Вторым способом получения эффекта в неолиберальной модели является перераспределение доходов через управление ценами на сырье. За последние четверть века реальные цены на сырье практически не изменились, тогда как цены на продукцию развитых стран выросли в два-три раза. Эти «ценовые ножницы» обеспечили не менее половины роста доходов Запада за указанный период. И этот механизм перераспределения тоже является инструментом неолиберальной модели.

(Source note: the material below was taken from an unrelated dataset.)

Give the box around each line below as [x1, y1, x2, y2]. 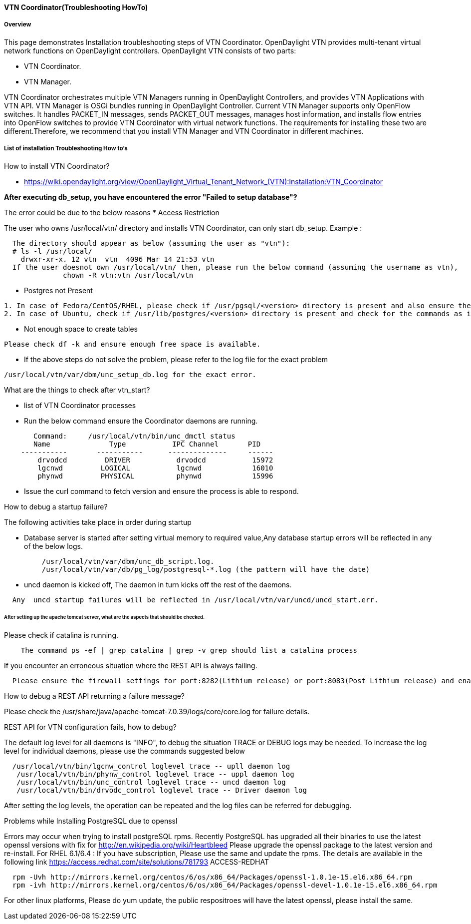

Вывоз производства в развивающиеся страны – третье ноу-хау неолиберальной модели. Повышение производительности труда – единственный естественный способ экономического развития. Тогда как вывоз производства позволяет увеличить доход с помощью замены дорогой рабочей силы на дешевую. Это значит, что неолиберализм искажает представления о правильном способе повышения эффективности экономической деятельности и ориентирует на обеспечение развития не в результате совершенствования труда, а благодаря фокусам с его оплатой.

 

Как бы благополучно ни выглядели сегодняшние лидеры мировой экономики, прежде чем устремляться за ними вдогонку, стоит посмотреть, куда эта дорога ведет. В истории человечества было немало крахов «великих и могучих» держав. Причем обычно вплоть до своей гибели все они выглядели блестяще. И только последующее патологоисторическое исследование выявляло смертельный недуг.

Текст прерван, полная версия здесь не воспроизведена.